About this exercise: Transcribe the stretch of entries below from the line with "Listing [lst:shell-detect] performs" through the line with "except Exception: (26, 284, 113, 295)", exactly and with both ends included; leave out all other lines.

+ + + + +

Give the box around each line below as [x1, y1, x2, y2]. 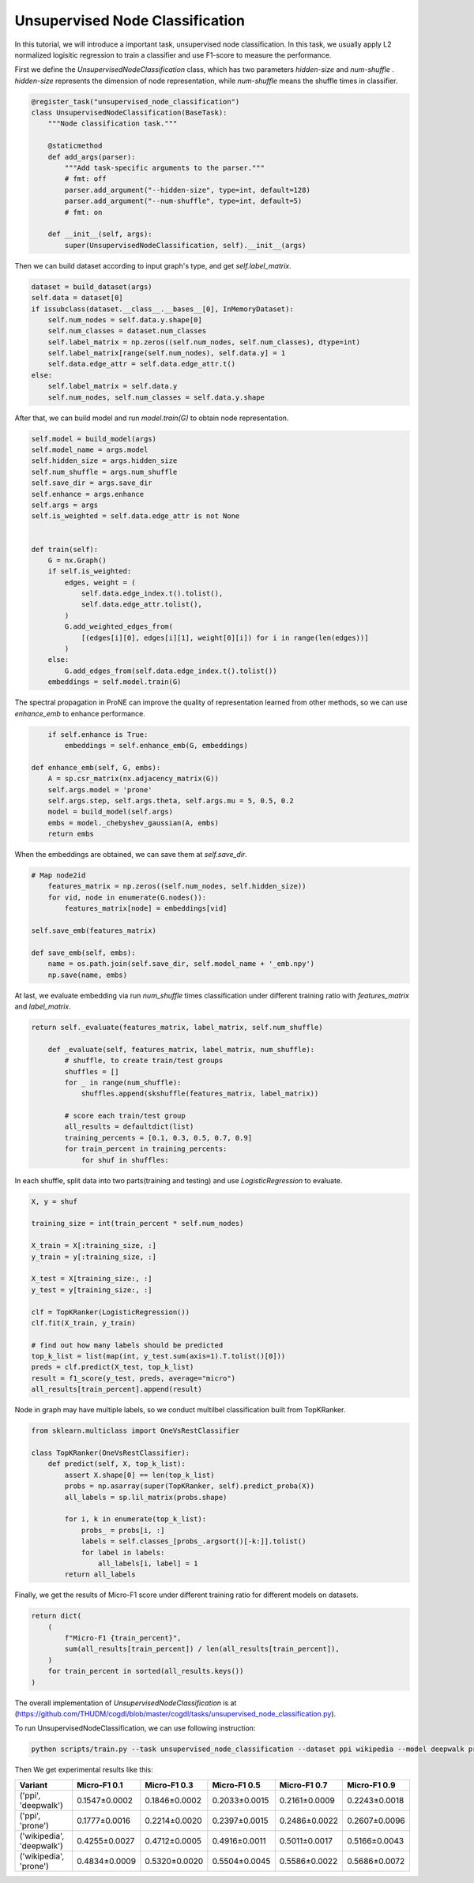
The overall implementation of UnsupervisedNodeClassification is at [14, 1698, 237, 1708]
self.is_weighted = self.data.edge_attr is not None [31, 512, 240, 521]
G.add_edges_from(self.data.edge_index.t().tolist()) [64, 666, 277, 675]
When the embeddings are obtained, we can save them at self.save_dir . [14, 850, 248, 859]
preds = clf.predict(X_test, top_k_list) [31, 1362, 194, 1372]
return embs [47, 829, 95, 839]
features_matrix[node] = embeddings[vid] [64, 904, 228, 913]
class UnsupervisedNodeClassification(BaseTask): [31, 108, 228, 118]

+ + + + +

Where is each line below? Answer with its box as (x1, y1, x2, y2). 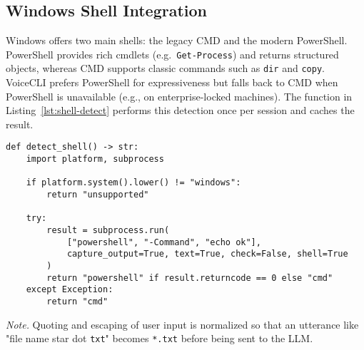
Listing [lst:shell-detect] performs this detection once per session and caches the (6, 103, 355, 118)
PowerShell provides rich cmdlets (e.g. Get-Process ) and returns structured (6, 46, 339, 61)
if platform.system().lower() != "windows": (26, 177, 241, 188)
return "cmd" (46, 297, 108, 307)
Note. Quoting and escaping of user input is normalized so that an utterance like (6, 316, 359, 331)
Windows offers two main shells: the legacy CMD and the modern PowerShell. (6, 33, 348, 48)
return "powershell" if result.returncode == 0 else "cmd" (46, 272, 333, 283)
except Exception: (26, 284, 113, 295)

+ + + + +

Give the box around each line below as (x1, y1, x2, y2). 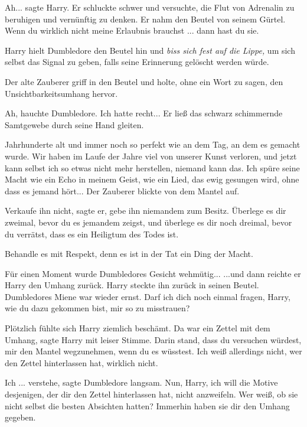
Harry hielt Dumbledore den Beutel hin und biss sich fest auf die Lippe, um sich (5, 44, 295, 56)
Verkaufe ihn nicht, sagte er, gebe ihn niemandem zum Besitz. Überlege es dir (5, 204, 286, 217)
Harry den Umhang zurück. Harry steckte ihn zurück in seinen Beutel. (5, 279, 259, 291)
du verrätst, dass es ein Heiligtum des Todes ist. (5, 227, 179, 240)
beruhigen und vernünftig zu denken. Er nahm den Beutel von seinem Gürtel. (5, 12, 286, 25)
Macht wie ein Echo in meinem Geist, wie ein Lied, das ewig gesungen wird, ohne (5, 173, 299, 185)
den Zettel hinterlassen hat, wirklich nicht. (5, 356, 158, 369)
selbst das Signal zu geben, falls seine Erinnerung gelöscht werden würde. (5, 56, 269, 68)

+ + + + +

Task output:
Listing [lst:shell-detect] performs this detection once per session and caches the (6, 103, 355, 118)
PowerShell provides rich cmdlets (e.g. Get-Process ) and returns structured (6, 46, 339, 61)
if platform.system().lower() != "windows": (26, 177, 241, 188)
return "cmd" (46, 297, 108, 307)
Note. Quoting and escaping of user input is normalized so that an utterance like (6, 316, 359, 331)
Windows offers two main shells: the legacy CMD and the modern PowerShell. (6, 33, 348, 48)
return "powershell" if result.returncode == 0 else "cmd" (46, 272, 333, 283)
except Exception: (26, 284, 113, 295)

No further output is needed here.